OP can you tell us what all you got there and where you got it.

heres mine


from top left
Blood worms
raw shrimp with shell
raw shrimp peeled
cooked shrimp
tilapia
salmon

all bought at the grocery store except the blood worms. right now im trying my hardest to mix up the diet for my bigger guys but the only thing theyll eat is fish, my little guys will eat anything though.


----------



## philbert (Mar 8, 2007)

i feed mostly shrimp catfish tilapia and silversides.


----------



## xos (Dec 1, 2007)

sandman503 said:


> OP can you tell us what all you got there and where you got it.


I cruise the local asian markets and try whatever seafood is under 1.99 /lb


----------



## Piranha Dan (Nov 11, 2007)

Raw:
Tilapia
Shrimp
Freeze Dried:
Crickets
Meal Worms
Krill
Live:
Crayfish


----------



## Guest (Mar 23, 2009)

Raw Shrimp (never cooked shrimp as there is alot of salt and iodine added to it)
Smelts
Mackrel
Mussles
Tilapia
Scallops
Bloodworms

Occasionally:
Freeze dried Meal Worms

New Life Spectrum pellets every evening


----------



## xos (Dec 1, 2007)

lets see some pics. 
just to see how people are storing their frozen goods.


----------



## upgradepc (Jan 30, 2009)

on top of the food mentioned my guys love earthworms. they sell them in the sports section at walmart or any baitshop


----------



## exodon king (Mar 25, 2009)

Dainichi xl-pro
Dainichi ultima
Dainichi fx
Hikari bio-gold
Hikari sinking carnivore pellets
Hikari massivore
Hikari food sticks
Hikari cichlid gold
Hikari cichlid staple
Hikari tropical algae wafers
Hikari super red shrimp (japan import.

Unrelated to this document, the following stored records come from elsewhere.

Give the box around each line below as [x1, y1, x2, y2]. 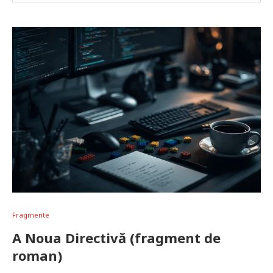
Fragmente [12, 210, 49, 219]
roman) [12, 246, 62, 264]
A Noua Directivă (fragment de [12, 229, 221, 247]
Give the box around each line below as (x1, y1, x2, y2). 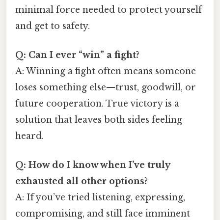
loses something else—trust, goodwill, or (15, 82, 196, 93)
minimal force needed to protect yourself (15, 4, 202, 15)
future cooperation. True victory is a (15, 98, 179, 110)
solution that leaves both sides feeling (15, 114, 182, 126)
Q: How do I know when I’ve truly (15, 160, 170, 171)
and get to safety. (15, 20, 90, 31)
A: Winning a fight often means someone (15, 66, 196, 77)
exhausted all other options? (15, 176, 148, 187)
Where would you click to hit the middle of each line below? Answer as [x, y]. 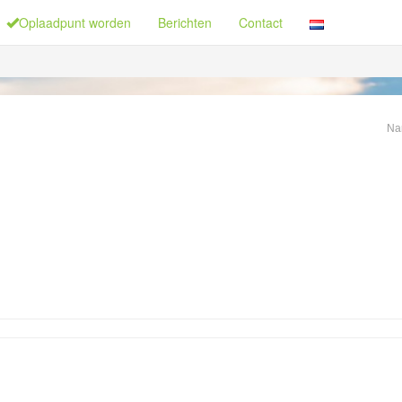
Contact [261, 22]
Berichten [185, 22]
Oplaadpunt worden [75, 22]
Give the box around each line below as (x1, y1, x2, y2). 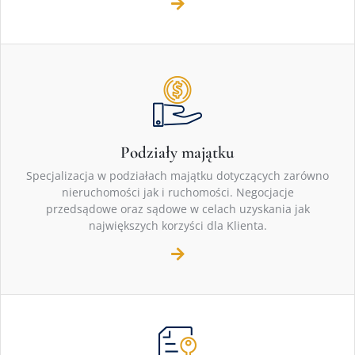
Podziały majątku (120, 143, 235, 163)
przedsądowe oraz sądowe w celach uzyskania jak (45, 201, 310, 217)
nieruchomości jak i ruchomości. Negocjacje (61, 185, 294, 200)
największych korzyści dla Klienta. (88, 218, 267, 234)
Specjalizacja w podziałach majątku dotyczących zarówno (26, 168, 329, 184)
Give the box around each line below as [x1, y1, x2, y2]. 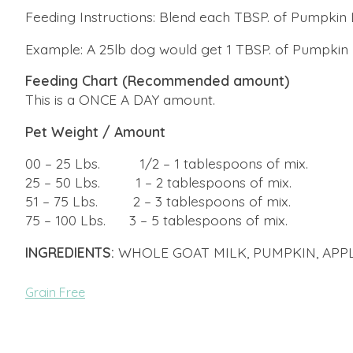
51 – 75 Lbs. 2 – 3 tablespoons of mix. [25, 192, 291, 210]
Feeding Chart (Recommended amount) [25, 72, 289, 89]
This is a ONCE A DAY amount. [25, 91, 215, 108]
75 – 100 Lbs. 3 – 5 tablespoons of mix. [25, 211, 288, 229]
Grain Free [25, 284, 85, 300]
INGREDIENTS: [25, 243, 114, 261]
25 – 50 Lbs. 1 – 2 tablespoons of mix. [25, 173, 292, 191]
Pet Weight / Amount [25, 122, 165, 140]
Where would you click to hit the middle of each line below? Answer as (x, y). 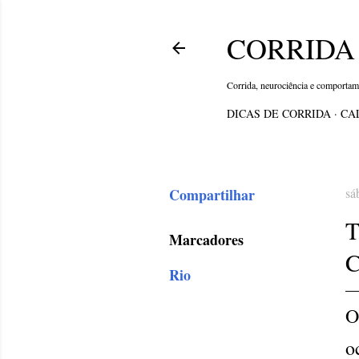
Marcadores (206, 240)
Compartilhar (212, 195)
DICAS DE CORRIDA (279, 113)
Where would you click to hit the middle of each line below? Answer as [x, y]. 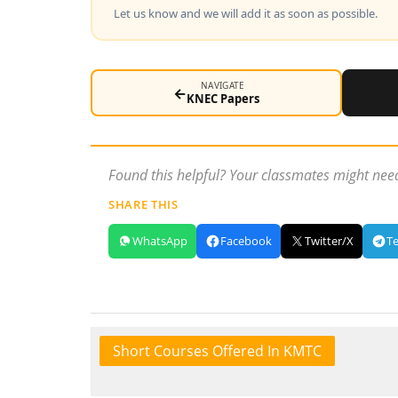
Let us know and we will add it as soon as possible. [245, 13]
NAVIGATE [223, 85]
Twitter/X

Not available in the US)
Charmy arowana sticks (japan import. Not available in the US)
Tetra jumbo krill
TetraMin pro tropical crisps

Hikari frozen bloodworms
Hikari frozen krill
Hikari frozen beef heart
SFB freshwater multi-pack
SFB frozen silversides

Fresh ocean white fish
Fresh market prawns

That's what I keep on hand. But I often have other things as well.


----------



## upgradepc (Jan 30, 2009)

exodon king said:


> Dainichi xl-pro
> Dainichi ultima
> Dainichi fx
> Hikari bio-gold
> ...


holy cow your p's are well fed


----------



## exodon king (Mar 25, 2009)

I don't keep P's anymore. But all my fish are very well fed and have a diverse and healthy diet.
All are pellet trained and do not recieve any live foods.


----------



## upgradepc (Jan 30, 2009)

thats the way to go. no need to put your fish at risk with live foods


----------



## jp80911 (Apr 3, 2008)

shrimp
squid
fish filet
home bred mollies and convicts
oscars


----------



## exodon king (Mar 25, 2009)

upgradepc said:


> thats the way to go. no need to put your fish at risk with live foods


Not only that, but they don't provide much nutritional value at all. For the most part they're just skin and bones.
I used to cull fry for feeders, but only when my guapotes were overpopulated.
Now days I only use feeders for HLLE treatment.


----------



## bigboi26 (Mar 24, 2006)

Hikari Cichlid Gold
Beef hearts
Bloodworms
Shrimp
Squid
Octopus
Smelt
krill
Catfish


----------



## khmerboiRED (Jul 15, 2008)

Hikari Gold

Silver Shad

Raw Shrimp

Tilapia

Live guppies (ones i breed)

Never thought of asian markets for food under 1.99 lbs... gonna go check that out this weekend! =)


----------



## lovemyreds (Feb 18, 2009)

frozen Blood worms

frozen Krill

frozen Brine Shrimp

frozen Mysis Shrimp

Hikari Cichlid Gold pellet

Tetra Color Tropical Granules

Kent Zoe for freshwater


----------



## NTcaribe (Apr 8, 2004)

fresh white tilapia stuffed with carnivore sticks, alla raw shrimp


----------



## Guest (Apr 3, 2009)

For the bigger fish:

Raw shrimp (cut into bite-sized pieces)

Smelt (also cut into pieces)

Earthworms

Occasionally:

salmon fillet
flounder fillet
live minnows


----------



## Brian5150 (Oct 17, 2006)

Catfish fillet chunks 
Frozen shrimp

Each is cut into pieces the size of your thumb fingernail. I then put around 15 pieces each into seperate sandwich bags that seal. Then all the sandwich bags go into a gallon size resealable bag. I think it helps cut down on freezerburn and keeps it fresh. Sometimes I put a few drops of garlic guard in each baggy before i freeze them.


----------